Coreto da Oficina do Aprendiz.
Clínica veterinária
Figura 18 – Módulo Clínica Veterinária
Neste ambiente a criança veste o jaleco do veterinário e pode exercitar o cuidar de animais.
Há a disposição quatro compartimentos para hospedar os animais que esperam atendimento ou
que já foram tratados. Recriando o espaço de uma clínica veterinária a criança pode cuidar de
animais alimentando a fantasia do papel de médico veterinário.
O módulo é composto por maca de procedimento, bandeja de instrumentos , balança,
lavatório e bancada com secador. Além do jaleco, estetoscópio, seringa e remédios para cuidar da
saúde dos nossos bichinhos. Indicamos alguns animais com filhotes para que possam compor o
ambiente.
Fazenda
Figura 19 – Módulo Fazenda
A fazenda sempre faz parte do imaginário infantil, seja pela experiência de conhecer animais
e plantas ou mesmo por poder estar em um ambiente não tão comum para crianças criadas na
cidade. Neste módulo levamos à criança um espaço para contato com os animais comuns da
fazenda, para assim vivenciarem por meio da brincadeira esse tipo de rotina. O contato com
sementes de variadas plantas proporcionam o reconhecimento de diferentes espécies que poderão
fazer parte do seu ambiente e da sua alimentação.

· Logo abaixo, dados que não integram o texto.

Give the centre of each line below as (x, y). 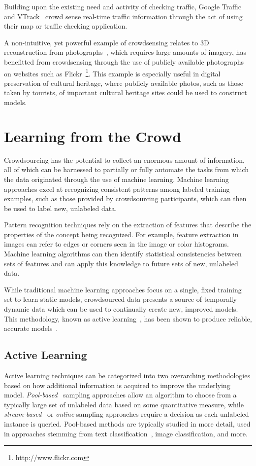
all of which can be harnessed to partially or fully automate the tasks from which (127, 169)
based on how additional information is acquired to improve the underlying (117, 385)
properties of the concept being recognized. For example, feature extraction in (121, 234)
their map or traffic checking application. (66, 26)
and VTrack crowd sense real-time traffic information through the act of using (123, 16)
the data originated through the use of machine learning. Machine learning (116, 179)
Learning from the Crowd (93, 136)
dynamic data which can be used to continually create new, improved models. (121, 309)

Para este ambiente teremos um galinheiro em madeira de reflorestamento com galinhas de
pelúcia além de cercas para cavalos, vacas, porcos e demais animais de fazenda, sem esquecer da
casinha do cachorro e claro, o lago com peixes e varinhas de pescar. Além disso, um “sementário”e
painel ilustrativo com imagens e informações das plantas. Incluímos um jogo que se utiliza de
sementes naturais gigantes cuja dinâmica reproduz a vida agrária.
Hospital
Figura 20 – Módulo Hospital
O cuidado também é com as pessoas. Nesse espaço a criança pode cuidar dos outros como
se estivesse em um hospital, recriamos a ideia de um consultório com as peças básicas para um
atendimento ou para um pequeno curativo. O espaço permite a criança explorar uma brincadeira
de contato e cuidado do outro ser humano.
Espaço será composto por maca e escada de acesso, biombo, mesa e cadeira do médico e
cadeira do paciente. Jaleco para o médico, conjunto de instrumentos médicos feitos em madeira,
como estetoscópio, termômetro, seringa e régua de crescimento.